O homem fez um gesto indicando que Kouyou continuasse.

- Como eu vi que você também queria a tal lata de sopa, eu pensei que talvez você pudesse ir lá à minha cabana tomar ela comigo.

- Está falando sério? – O pintor sobressaltou-se no sofá.

- Não seria uma idéia tão ruim, né? Assim eu aproveitava e te falava sobre o meu passado também.

- Mais do que comer a sopa, seria uma ótima companhia.

Kouyou sorriu e os dois se levantaram, saindo da casa do pintor. Era mais ou menos quatro e meia da tarde já, e os dois chegaram à cabana de Kouyou pouco depois das cinco. O arquiteto levou as compras para dentro de sua nova, mas temporária moradia, e Yuu o ajudou a guardar nos lugares certos.

- Aqui é bem aconchegante. – Disse o pintor sentando-se numa das quatro cadeiras do conjunto da mesa redonda que havia na cozinha.

- É um bom lugar mesmo, sabe? E por sorte da mesma forma que estava descrito no catálogo.

- É isso é realmente importante. – Yuu riu do próprio comentário.

- Hei Yuu, como vai ficar o quadro do meu chefe? Você chegou a falar com ele?

- Eu falei com ele quando saí da padaria de manhã, e ele disse que assim que passasse das quatro horas ele poderia ligar a qualquer momento. Mas, eu já tinha passado algumas informações pra ele.

Kouyou soltou um ‘’hum’’ e ouviu um toque que notou ser do celular de Yuu. O pintor levantou-se e foi até a sala para atender. Era o chefe do arquiteto.

Kouyou escutou pouco mais do que as respostas de Yuu, e ouviu claramente o pintor dizer números e outras informações que deveriam ser sobre sua conta bancária. Alguns minutos depois escutou Yuu voltar para a cozinha.

- Cara, seu chefe é um porre.

Kouyou deu uma risada alta, sendo acompanhado do pintor.

- Sim, ele é insuportável.

- Acredita que ele disse que vai, a cada dois dias, me ligar para saber como as coisas estão indo?

- Sim, acredito sim. E olha isso me fez lembrar do estúdio de arquitetura que você disse que tem aqui.

- Você pretende ficar? – O coração de Yuu disparou.

- Eu não decidi ainda, sabe? Preciso dar uma olhada tanto no lugar quanto em outras coisas.
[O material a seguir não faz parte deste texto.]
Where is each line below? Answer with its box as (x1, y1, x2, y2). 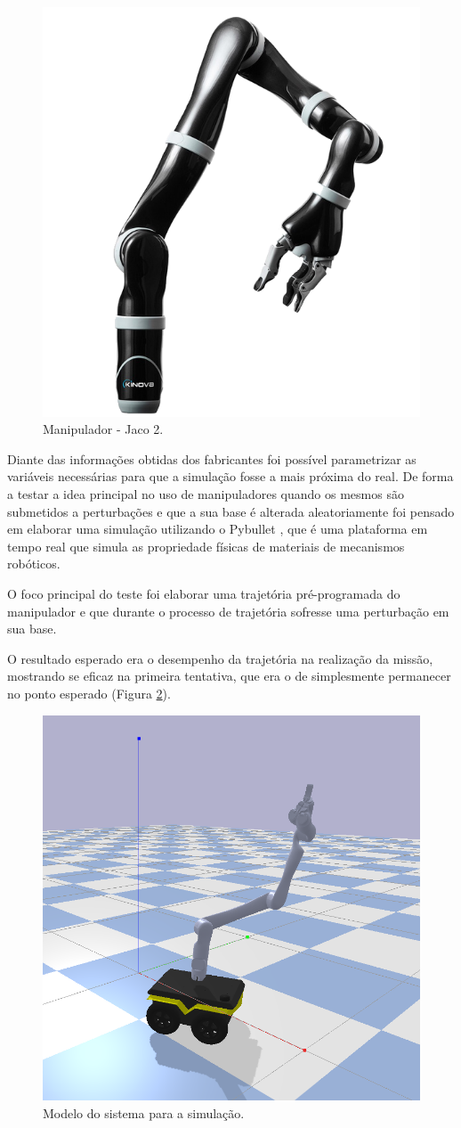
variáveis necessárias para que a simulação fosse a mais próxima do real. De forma (7, 467, 454, 486)
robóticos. (7, 554, 61, 573)
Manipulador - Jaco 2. (43, 420, 164, 438)
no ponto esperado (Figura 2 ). (7, 684, 171, 703)
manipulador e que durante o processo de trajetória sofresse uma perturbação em (7, 601, 449, 620)
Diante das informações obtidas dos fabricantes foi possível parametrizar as (7, 449, 417, 468)
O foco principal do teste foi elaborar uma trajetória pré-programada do (7, 584, 400, 603)
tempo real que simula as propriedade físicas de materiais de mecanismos (7, 536, 405, 555)

Mas, seria uma delícia morar aqui.

A mente de Yuu começou a processar aquela frase e o pintor desejou com toda a força que tinha para que Kouyou morasse ali. Apesar de ter o conhecido há apenas algumas horas, estava mais do que certo que ele estava apaixonado.

- Yuu, hei Yuu.

- Desculpe, estava com os pensamentos longe daqui.
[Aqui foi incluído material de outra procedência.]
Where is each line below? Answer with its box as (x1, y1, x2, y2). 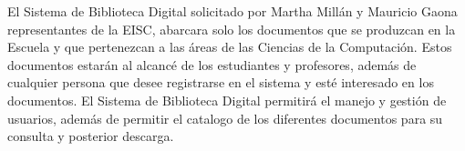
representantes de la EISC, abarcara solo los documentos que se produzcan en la (7, 19, 456, 38)
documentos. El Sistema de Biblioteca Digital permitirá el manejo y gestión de (7, 90, 447, 109)
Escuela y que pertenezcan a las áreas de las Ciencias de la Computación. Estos (7, 37, 452, 56)
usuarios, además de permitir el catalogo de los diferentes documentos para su (7, 108, 443, 127)
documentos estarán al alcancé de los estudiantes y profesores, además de (7, 55, 417, 74)
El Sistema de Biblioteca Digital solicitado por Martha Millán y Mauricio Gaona (7, 2, 458, 20)
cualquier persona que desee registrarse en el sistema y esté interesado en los (7, 73, 434, 92)
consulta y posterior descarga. (7, 126, 174, 146)

- Notei. – Kouyou sorriu e o pintor fez o mesmo – Estava perguntando se o cheiro está bom.

- Sim, está, desculpe por isso.

- Não se importe. Mas, me diga em que estava pensando?

- Principalmente no quadro do seu chefe. – Mentiu – Apesar de ele ser um chato, aquela foto é tão bonita. De certa forma vai ser bom pintar algo daquele tipo.
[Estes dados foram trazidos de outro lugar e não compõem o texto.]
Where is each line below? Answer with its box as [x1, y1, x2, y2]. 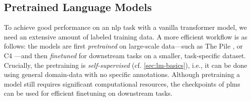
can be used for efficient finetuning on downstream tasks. [4, 88, 173, 98]
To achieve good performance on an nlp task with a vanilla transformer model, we [4, 22, 247, 32]
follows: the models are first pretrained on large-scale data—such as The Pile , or [4, 41, 243, 51]
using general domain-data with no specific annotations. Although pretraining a [4, 69, 240, 79]
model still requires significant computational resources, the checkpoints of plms [4, 78, 240, 88]
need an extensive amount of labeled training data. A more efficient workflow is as [4, 31, 248, 41]
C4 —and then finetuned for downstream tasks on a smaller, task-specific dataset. [4, 50, 246, 60]
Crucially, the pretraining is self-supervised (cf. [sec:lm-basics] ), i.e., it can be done [4, 60, 247, 70]

- Por falar nisso, ele disse se vem buscar?

Yuu sobressaltou-se na cadeira.

- Não, ele disse que vai depositar o dinheiro na minha conta e não pode sair de Tóquio.

Kouyou sorriu sem deixar o pintor ver.

- Então vou ter que levar pra ele quando for embora.

‘’For embora... For embora... For embora...’’

Novamente aquilo reverberou na mente de Yuu.